# Count-based Representation Methods
* Bag-of-Words
    * Binary
    * Count
* TF-IDF

In [8]:
import numpy as np

from sklearn.preprocessing import LabelEncoder
from sklearn.preprocessing import OneHotEncoder
from sklearn.feature_extraction.text import CountVectorizer
from sklearn.feature_extraction.text import TfidfVectorizer

!pip show scikit-learn

Name: scikit-learn
Version: 1.0.1
Summary: A set of python modules for machine learning and data mining
Home-page: http://scikit-learn.org
Author: None
Author-email: None
License: new BSD
Location: /home/tslab/anaconda3/envs/comet2020/lib/python3.8/site-packages
Requires: threadpoolctl, numpy, scipy, joblib
Required-by: seqeval, sentence-transformers, flair, allennlp


In [9]:
# Example Corpus from sklearn documentation
train_corpus = [
    'This is the first document.',
    'This document is the second document.',
    'And this is the third one.',
    'Is this the first document?',
]

test_corpus = [
    'This is the fourth document.',
    'This document is the one.',
    'This document is new.',
]

In [40]:
def print_vector_results(corpus,vector,vocab,is_float=False):
    for doc,vec in zip(corpus,vector):
        print(doc,vec)
        for word,val in zip(vocab,vec):
            if is_float:
                print("{}:{:.3f}".format(word,val),end="\t")
            else:
                print("{}:{}".format(word,val),end="\t")
        print("\n")
        

# Bag-of-Words
## Binary
Each column (corresponds to a n-gram in vocab) is 1 if it exists in sentence and 0 otherwise.<br>
Used CountVectorizer with parameter binary=True

In [34]:
#OneHot Using Count Vectorizer
#binary=True reports non-zero as 1
cv = CountVectorizer(binary=True)

train_cv=cv.fit_transform(train_corpus).toarray()
vocab=cv.get_feature_names_out()
print("Train Vectors")
print_vector_results(train_corpus,train_cv,vocab)

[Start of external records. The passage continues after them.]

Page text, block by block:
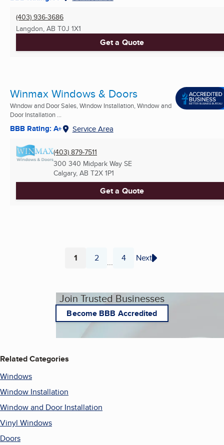
(403) 936-3686
Langdon, AB T0J 1X1
Get a Quote
Winmax Windows & Doors
Window and Door Sales, Window Installation, Window and
Door Installation ...
BBB Rating: A+ Service Area
(403) 879-7511
300 340 Midpark Way SE
Calgary, AB T2X 1P1
Get a Quote
Page
1 Page
2 ... Page
4 Next
Join Trusted Businesses
Become BBB Accredited
Related Categories
Windows
Window Installation
Window and Door Installation
Vinyl Windows
Doors
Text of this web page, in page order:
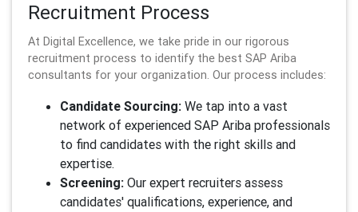
Recruitment Process
At Digital Excellence, we take pride in our rigorous
recruitment process to identify the best SAP Ariba
consultants for your organization. Our process includes:
Candidate Sourcing: We tap into a vast
network of experienced SAP Ariba professionals
to find candidates with the right skills and
expertise.
Screening: Our expert recruiters assess
candidates' qualifications, experience, and
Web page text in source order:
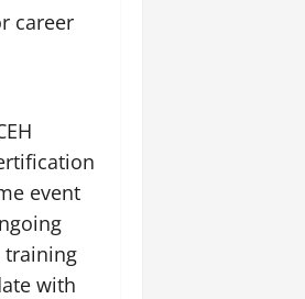
career
event
training
with
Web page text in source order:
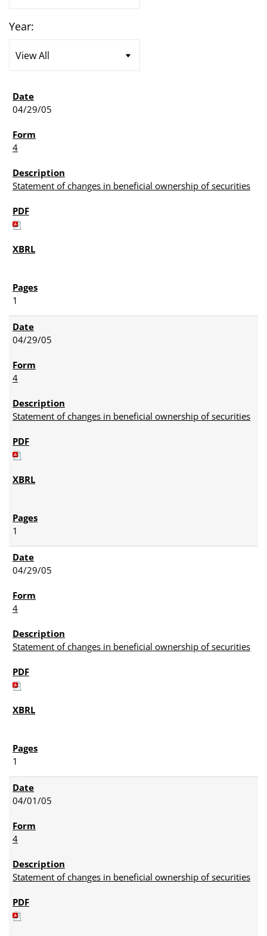
Year:
04/29/05
4
Statement of changes in beneficial ownership of securities
1
04/29/05
4
Statement of changes in beneficial ownership of securities
1
04/29/05
4
Statement of changes in beneficial ownership of securities
1
04/01/05
4
Statement of changes in beneficial ownership of securities
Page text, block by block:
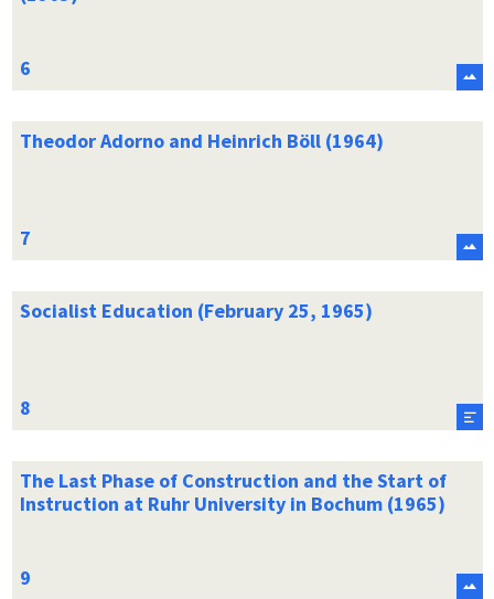
Theodor Adorno and Heinrich Böll (1964)
Socialist Education (February 25, 1965)
The Last Phase of Construction and the Start of
Instruction at Ruhr University in Bochum (1965)
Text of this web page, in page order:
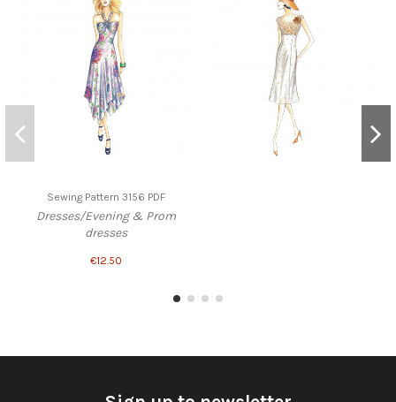
Sewing Pattern 3156 PDF
Dresses/Evening & Prom
dresses
€12.50
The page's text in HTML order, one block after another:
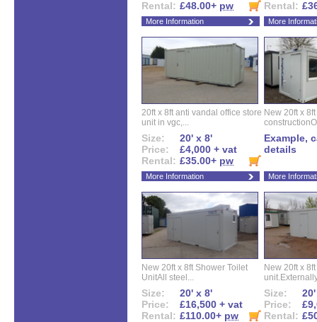
Rental: £48.00+ pw
More Information
Rental:
More
20ft x 8ft anti vandal office store
unit in vgc,...
Size:
20' x 8'
Price:
£4,000 + vat
Rental: £35.00+ pw
More Information
New 20ft x
Example,
details
More
New 20ft x 8ft Shower Toilet
UnitAll steel...
Size:
20' x 8'
Price:
£16,500 + vat
Rental: £110.00+ pw
New 20ft x
Size:
Price:
Rental:
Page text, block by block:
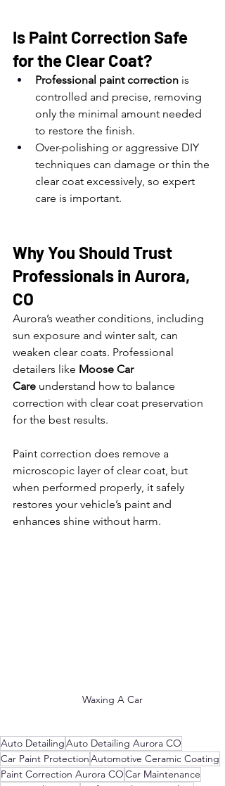
Is Paint Correction Safe
for the Clear Coat?
Professional paint correction is
controlled and precise, removing
only the minimal amount needed
to restore the finish.
Over-polishing or aggressive DIY
techniques can damage or thin the
clear coat excessively, so expert
care is important.
Why You Should Trust
Professionals in Aurora,
CO
Aurora’s weather conditions, including
sun exposure and winter salt, can
weaken clear coats. Professional
detailers like Moose Car
Care understand how to balance
correction with clear coat preservation
for the best results.
Paint correction does remove a
microscopic layer of clear coat, but
when performed properly, it safely
restores your vehicle’s paint and
enhances shine without harm.
Waxing A Car
Auto DetailingAuto Detailing Aurora CO
Car Paint ProtectionAutomotive Ceramic Coating
Paint Correction Aurora COCar Maintenance
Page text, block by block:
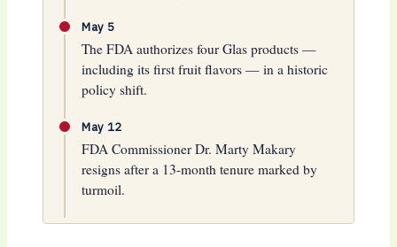
May 5
The FDA authorizes four Glas products —
including its first fruit flavors — in a historic
policy shift.
May 12
FDA Commissioner Dr. Marty Makary
resigns after a 13-month tenure marked by
turmoil.
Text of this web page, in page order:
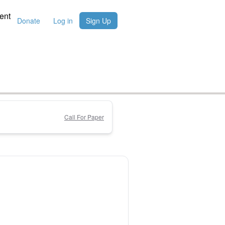
Donate Log in Sign Up
Call For Paper
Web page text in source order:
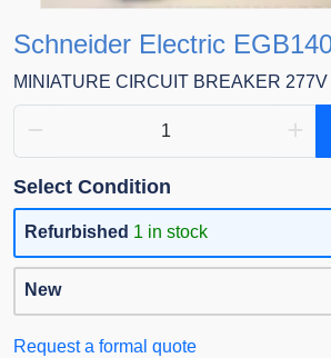
Schneider Electric
MINIATURE CIRCUIT BREAKER 277V
Select Condition
Refurbished 1 in stock
New
Request a formal quote
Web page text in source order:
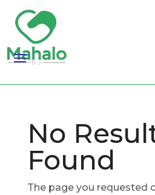
No
Found
The page you requested
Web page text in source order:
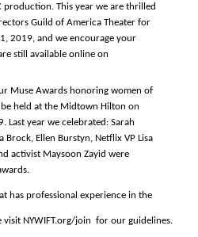
production. This year we are thrilled
Guild of America Theater for
2019, and we encourage your
Muse Awards honoring women of
held at the Midtown Hilton on
Last year we celebrated: Sarah
Brock, Ellen Burstyn, Netflix VP Lisa
activist Maysoon Zayid were
has professional experience in the
NYWIFT.org/join  for our guidelines.
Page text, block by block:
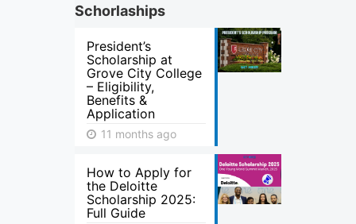
Schorlaships
President’s
Scholarship at
Grove City College
– Eligibility,
Benefits &
Application
11 months ago
How to Apply for
the Deloitte
Scholarship 2025:
Full Guide
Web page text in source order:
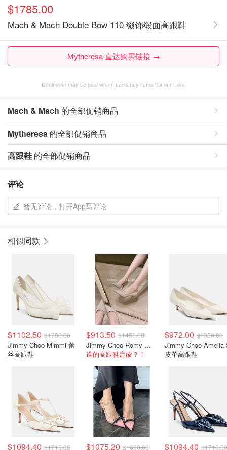
$1785.00
Mach & Mach Double Bow 110 缀饰缎面高跟鞋
Mytheresa 直达购买链接 →
Dealmoon may be paid when users buy items via our links.
Mach & Mach 的全部促销商品
Mytheresa 的全部促销商品
高跟鞋 的全部促销商品
评论
暂无评论，打开App写评论
相似同款
$1102.50 $1750.00
Jimmy Choo Mimmi 蕾
丝高跟鞋
$913.50 $1450.00
Jimmy Choo Romy 闪粉高跟鞋 米金色
谁的高跟鞋启蒙？！
$972.00 $1350.00
Jimmy Choo Amelia
皮革高跟鞋
$1094.40 $1710.00 $1075.20 $1680.00 $1094.40 $1710.00
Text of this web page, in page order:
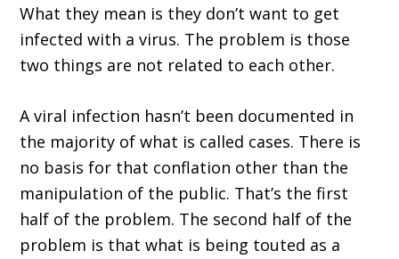
What they mean is they don’t want to get
infected with a virus. The problem is those
two things are not related to each other.
A viral infection hasn’t been documented in
the majority of what is called cases. There is
no basis for that conflation other than the
manipulation of the public. That’s the first
half of the problem. The second half of the
problem is that what is being touted as a
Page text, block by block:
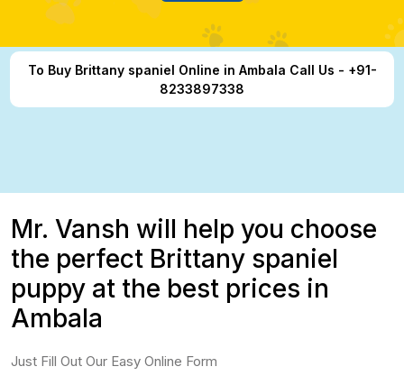
To Buy Brittany spaniel Online in Ambala Call Us - +91-
8233897338
Mr. Vansh will help you choose
the perfect Brittany spaniel
puppy at the best prices in
Ambala
Just Fill Out Our Easy Online Form
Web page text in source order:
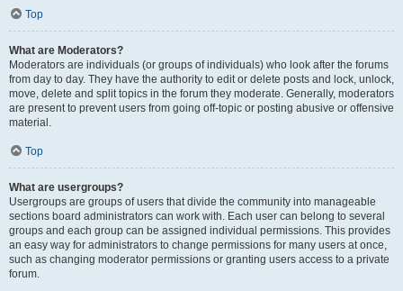
Top
What are Moderators?
Moderators are individuals (or groups of individuals) who look after the forums
from day to day. They have the authority to edit or delete posts and lock, unlock,
move, delete and split topics in the forum they moderate. Generally, moderators
are present to prevent users from going off-topic or posting abusive or offensive
material.
Top
What are usergroups?
Usergroups are groups of users that divide the community into manageable
sections board administrators can work with. Each user can belong to several
groups and each group can be assigned individual permissions. This provides
an easy way for administrators to change permissions for many users at once,
such as changing moderator permissions or granting users access to a private
forum.
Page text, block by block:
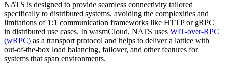
NATS is designed to provide seamless connectivity tailored
specifically to distributed systems, avoiding the complexities and
limitations of 1:1 communication frameworks like HTTP or gRPC
in distributed use cases. In wasmCloud, NATS uses WIT-over-RPC
(wRPC) as a transport protocol and helps to deliver a lattice with
out-of-the-box load balancing, failover, and other features for
systems that span environments.
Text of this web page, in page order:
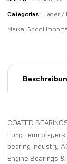
Categories : Lager /
Marke: Spool Imports
COATED BEARINGS
Long term
bearing industry
Engine Bearings
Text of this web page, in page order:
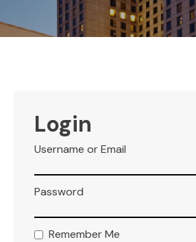
Login
Username or Email
Password
Remember Me
REWARDS
LEASING
BLOG
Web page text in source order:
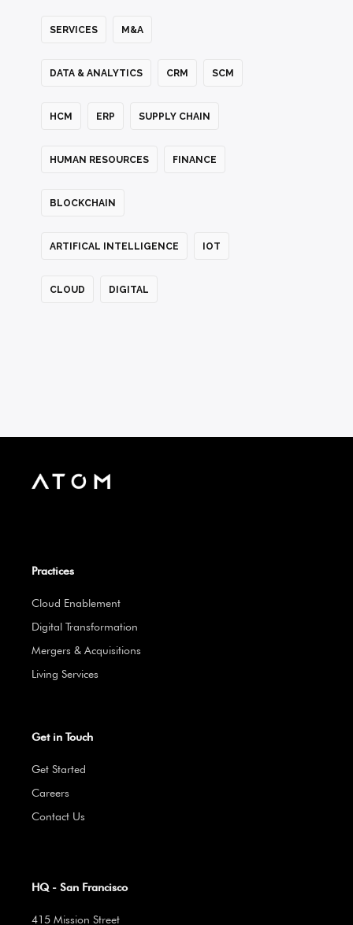
SERVICES M&A
DATA & ANALYTICS CRM SCM
HCM ERP SUPPLY CHAIN
HUMAN RESOURCES FINANCE
BLOCKCHAIN
ARTIFICAL INTELLIGENCE IOT
CLOUD DIGITAL
Practices
Cloud Enablement
Digital Transformation
Mergers & Acquisitions
Living Services
Get in Touch
Get Started
Careers
Contact Us
HQ - San Francisco
415 Mission Street
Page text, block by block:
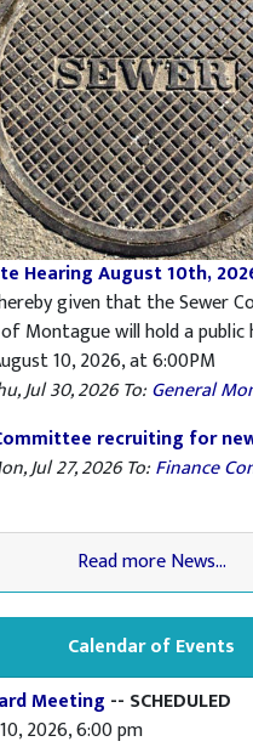
Hearing August 10th,
given that the Sewer
Montague will hold a public
10, 2026, at 6:00PM
Jul 30, 2026 To:General
recruiting for
Jul 27, 2026 To:Finance
Read more News...
Calendar of Events
Meeting -- SCHEDULED
2026, 6:00 pm
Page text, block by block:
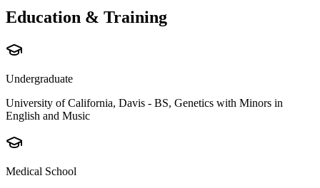
Education & Training
Undergraduate
University of California, Davis - BS, Genetics with Minors in
English and Music
Medical School
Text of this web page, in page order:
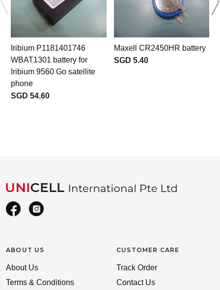
Iribium P1181401746
WBAT1301 battery for
Iribium 9560 Go satellite
phone
SGD 54.60
Maxell CR2450HR battery
SGD 5.40
ABOUT US
About Us
Terms & Conditions
CUSTOMER CARE
Track Order
Contact Us
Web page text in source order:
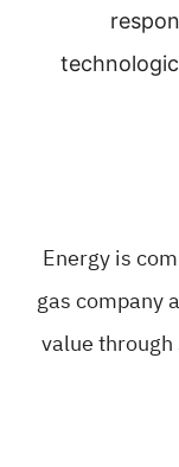
Energy is
gas company
value through
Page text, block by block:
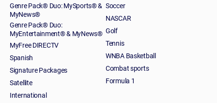
Genre Pack® Duo: MySports® &
MyNews®
Genre Pack® Duo:
MyEntertainment® & MyNews®
MyFree DIRECTV
Spanish
Signature Packages
Satellite
International
Soccer
NASCAR
Golf
Tennis
WNBA Basketball
Combat sports
Formula 1
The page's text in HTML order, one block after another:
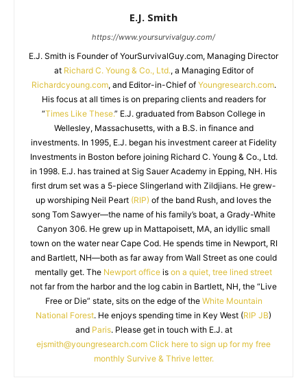
E.J. Smith
https://www.yoursurvivalguy.com/
E.J. Smith is Founder of YourSurvivalGuy.com, Managing Director
at Richard C. Young & Co., Ltd., a Managing Editor of
Richardcyoung.com, and Editor-in-Chief of Youngresearch.com.
His focus at all times is on preparing clients and readers for
“Times Like These.” E.J. graduated from Babson College in
Wellesley, Massachusetts, with a B.S. in finance and
investments. In 1995, E.J. began his investment career at Fidelity
Investments in Boston before joining Richard C. Young & Co., Ltd.
in 1998. E.J. has trained at Sig Sauer Academy in Epping, NH. His
first drum set was a 5-piece Slingerland with Zildjians. He grew-
up worshiping Neil Peart (RIP) of the band Rush, and loves the
song Tom Sawyer—the name of his family’s boat, a Grady-White
Canyon 306. He grew up in Mattapoisett, MA, an idyllic small
town on the water near Cape Cod. He spends time in Newport, RI
and Bartlett, NH—both as far away from Wall Street as one could
mentally get. The Newport office is on a quiet, tree lined street
not far from the harbor and the log cabin in Bartlett, NH, the “Live
Free or Die” state, sits on the edge of the White Mountain
National Forest. He enjoys spending time in Key West (RIP JB)
and Paris. Please get in touch with E.J. at
ejsmith@youngresearch.com Click here to sign up for my free
monthly Survive & Thrive letter.
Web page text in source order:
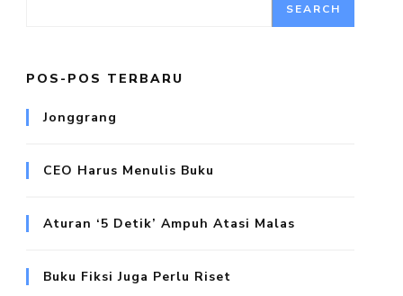
SEARCH
POS-POS TERBARU
Jonggrang
CEO Harus Menulis Buku
Aturan ‘5 Detik’ Ampuh Atasi Malas
Buku Fiksi Juga Perlu Riset
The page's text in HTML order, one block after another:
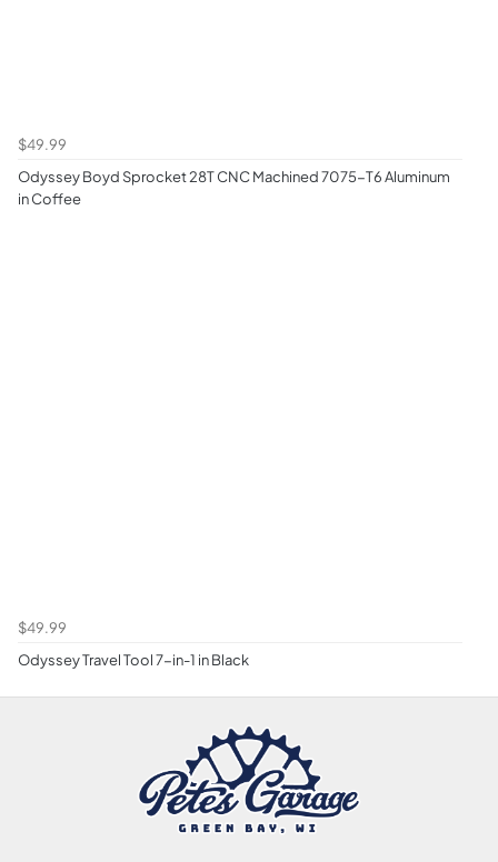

test_cv=cv.transform(test_corpus).toarray()
print("Test Vectors")
print_vector_results(test_corpus,test_cv,vocab)


Train Vectors
This is the first document. [0 1 1 1 0 0 1 0 1]
and:0	document:1	first:1	is:1	one:0	second:0	the:1	third:0	this:1	

This document is the second document. [0 1 0 1 0 1 1 0 1]
and:0	document:1	first:0	is:1	one:0	second:1	the:1	third:0	this:1	

And this is the third one. [1 0 0 1 1 0 1 1 1]
and:1	document:0	first:0	is:1	one:1	second:0	the:1	third:1	this:1	

Is this the first document? [0 1 1 1 0 0 1 0 1]
and:0	document:1	first:1	is:1	one:0	second:0	the:1	third:0	this:1	

Test Vectors
This is the fourth document. [0 1 0 1 0 0 1 0 1]
and:0	document:1	first:0	is:1	one:0	second:0	the:1	third:0	this:1	

This document is the one. [0 1 0 1 1 0 1 0 1]
and:0	document:1	first:0	is:1	one:1	second:0	the:1	third:0	this:1	

This document is new. [0 1 0 1 0 0 0 0 1]
and:0	document:1	first:0	is:1	one:0	second:0	the:0	third:0	this:1	



## Count
Columns of Term-Document Matrix used as Document Vectors<br>

In [33]:
# Count Vectorizer

#Unigram
print("Unigram")
cv = CountVectorizer()

#cv tokenizer
cv_tokenizer=cv.build_tokenizer()
print(cv_tokenizer(train_corpus[0]))

train_cv=cv.fit_transform(train_corpus).toarray()
vocab=cv.get_feature_names_out()
print("Train Vectors")
print_vector_results(train_corpus,train_cv,vocab)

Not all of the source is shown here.